Merge pull request #7 from GenerateNU/pdf_extraction_test

bamarler · web-flow · commit 46c75d2478d5 · 2025-10-14T17:04:27.000-04:00
Added pdf extraction logic
diff --git a/backend/app/services/pdf_extractor.py b/backend/app/services/pdf_extractor.py
@@ -1,30 +1,90 @@
-from datetime import datetime
-
-
-def extract_pdf_data(pdf_bytes: bytes, file_name: str) -> dict:
-    """
-    Pure function: Takes PDF bytes, returns extracted JSON data
-    No database or storage operations - just PDF → JSON transformation
-
-    TODO: Replace placeholder with actual PDF extraction logic
-    """
-
-    # Placeholder extraction logic
-    extracted_data = {
-        "source_pdf": file_name,
-        "extracted_at": datetime.now().isoformat(),
-        "placeholder": True,
-        "data": {
-            "title": f"Extracted from {file_name}",
-            "content": "PDF content will be extracted here",
-            "tables": [],
-            "text_blocks": [],
-        },
-        "metadata": {
-            "extractor_version": "0.1.0-placeholder",
+# --- LLM-only extractor (no Docling/pdfplumber) ---
+import io, os, re, json, time, tempfile
+try:
+    import google.generativeai as genai
+except Exception:
+    genai = None
+
+def _llm_only_prompt() -> str:
+    return (
+        "You are a PDF→JSON structurer for manufacturing/robotics documents. "
+        "Return ONE valid JSON object only (no markdown). Keep only meaningful specs "
+        "(manufacturer, model, document identifiers, key specs like payload/reach/"
+        "repeatability/mass/mounting/protection/environment, axis JT1..JTn ranges & speeds). "
+        "Preserve symbols like ±, °/s, φ. Normalize ranges as strings (e.g., '±180', '+140 to -105'). "
+        "Do not invent values; omit if missing."
+    )
+
+def extract_pdf_data(
+    pdf_bytes: bytes,
+    file_name: str,
+    model: str = "gemini-2.5-pro",   # or "gemini-2.5-pro" if enabled
+) -> dict:
+    if genai is None:
+        raise RuntimeError("google-generativeai is not installed. `pip install google-generativeai`")
+
+    api_key = os.getenv("GEMINI_API_KEY")
+    if not api_key:
+        raise RuntimeError("GEMINI_API_KEY is not set")
+    genai.configure(api_key=api_key)
+
+    # 1) Write bytes to a temp file and upload via path=...
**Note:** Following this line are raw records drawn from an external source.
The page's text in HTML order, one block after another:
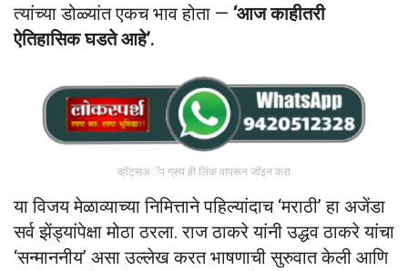
त्यांच्या डोळ्यांत एकच भाव होता — ‘आज काहीतरी
ऐतिहासिक घडते आहे’.
व्हॉट्सअॅप ग्रुप ही लिंक वापरून जॉइन करा
या विजय मेळाव्याच्या निमित्ताने पहिल्यांदाच ‘मराठी’ हा अजेंडा
सर्व झेंड्यांपेक्षा मोठा ठरला. राज ठाकरे यांनी उद्धव ठाकरे यांचा
‘सन्माननीय’ असा उल्लेख करत भाषणाची सुरुवात केली आणि

+    with tempfile.NamedTemporaryFile(suffix=".pdf", delete=False) as tmp:
+        tmp.write(pdf_bytes)
+        tmp_path = tmp.name
+
+    uploaded = None
+    try:
+        uploaded = genai.upload_file(
+            path=tmp_path,                       # <-- use path, not file
+            mime_type="application/pdf",
+            display_name=file_name,
+        )
+
+        # 2) Wait until Gemini finishes processing
+        #    (some SDKs expose state.name, others just state)
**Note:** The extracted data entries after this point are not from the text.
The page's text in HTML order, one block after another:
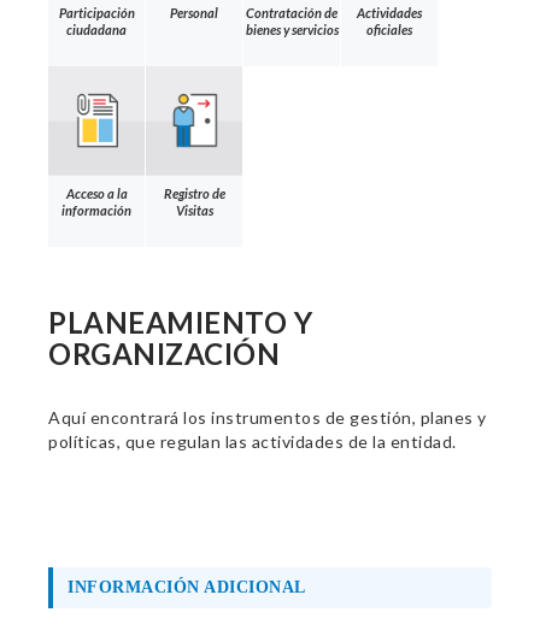
Participación
ciudadana
Personal
Contratación de
bienes y servicios
Actividades
oficiales
Acceso a la
información
Registro de
Visitas
PLANEAMIENTO Y
ORGANIZACIÓN
Aquí encontrará los instrumentos de gestión, planes y
políticas, que regulan las actividades de la entidad.
INFORMACIÓN ADICIONAL
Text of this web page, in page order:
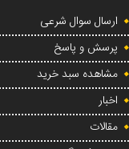
ارسال سوال شرعی
پرسش و پاسخ
مشاهده سبد خرید
اخبار
مقالات
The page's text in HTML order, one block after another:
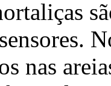
nas
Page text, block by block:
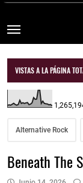
VISTAS A LA PÁGINA
Alternative Rock
Beneath The
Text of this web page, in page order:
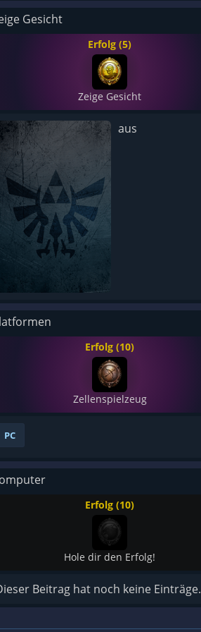
Gesicht
Erfolg (5)
Zeige Gesicht
aus
Erfolg (10)
Zellenspielzeug
PC
Erfolg (10)
Hole dir den Erfolg!
Beitrag hat noch keine Einträge.
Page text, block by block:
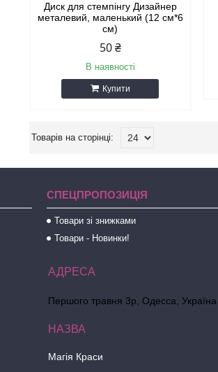
Диск для стемпінгу Дизайнер
металевий, маленький (12 см*6
см)
50 ₴
В наявності
Купити
СПЕЦПРОПОЗИЦІЯ
Товари зі знижками
Товари - Новинки!
Першого травня 3р, Одесса, Україна
Магія Краси
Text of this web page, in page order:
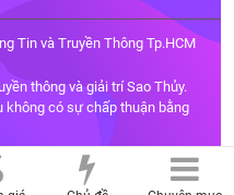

+        def _state_name(f):
+            try:
+                return getattr(getattr(f, "state", None), "name", None) or getattr(f, "state", None)
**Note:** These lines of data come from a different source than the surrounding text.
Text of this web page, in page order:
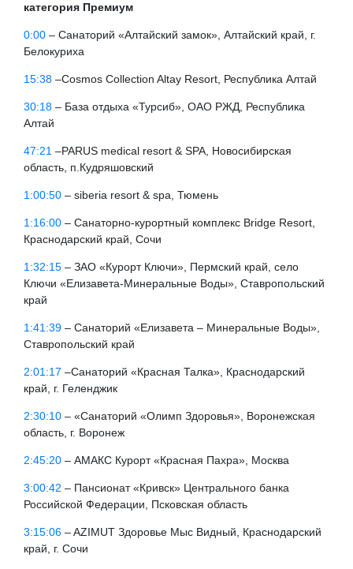
категория Премиум
0:00 – Санаторий «Алтайский замок», Алтайский край, г.
Белокуриха
15:38 –Cosmos Collection Altay Resort, Республика Алтай
30:18 – База отдыха «Турсиб», ОАО РЖД, Республика
Алтай
47:21 –PARUS medical resort & SPA, Новосибирская
область, п.Кудряшовский
1:00:50 – siberia resort & spa, Тюмень
1:16:00 – Санаторно-курортный комплекс Bridge Resort,
Краснодарский край, Сочи
1:32:15 – ЗАО «Курорт Ключи», Пермский край, село
Ключи «Елизавета-Минеральные Воды», Ставропольский
край
1:41:39 – Санаторий «Елизавета – Минеральные Воды»,
Ставропольский край
2:01:17 –Санаторий «Красная Талка», Краснодарский
край, г. Геленджик
2:30:10 – «Санаторий «Олимп Здоровья», Воронежская
область, г. Воронеж
2:45:20 – АМАКС Курорт «Красная Пахра», Москва
3:00:42 – Пансионат «Кривск» Центрального банка
Российской Федерации, Псковская область
3:15:06 – AZIMUT Здоровье Мыс Видный, Краснодарский
край, г. Сочи

+            except Exception:
+                return None
+
+        while _state_name(uploaded) == "PROCESSING":
+            time.sleep(0.5)
+            uploaded = genai.get_file(uploaded.name)
+
+        # 3) Ask for JSON only
+        model_obj = genai.GenerativeModel(model)
+        resp = model_obj.generate_content(
+            [
+                {"text": _llm_only_prompt()},
+                uploaded,
+            ],
+            generation_config={"response_mime_type": "application/json"},
+        )
+
+        text = (getattr(resp, "text", "") or "").strip()
+        try:
+            data = json.loads(text)
+        except Exception:
+            # Fallback if the model ignored the JSON MIME and returned prose
+            i, j = text.find("{"), text.rfind("}")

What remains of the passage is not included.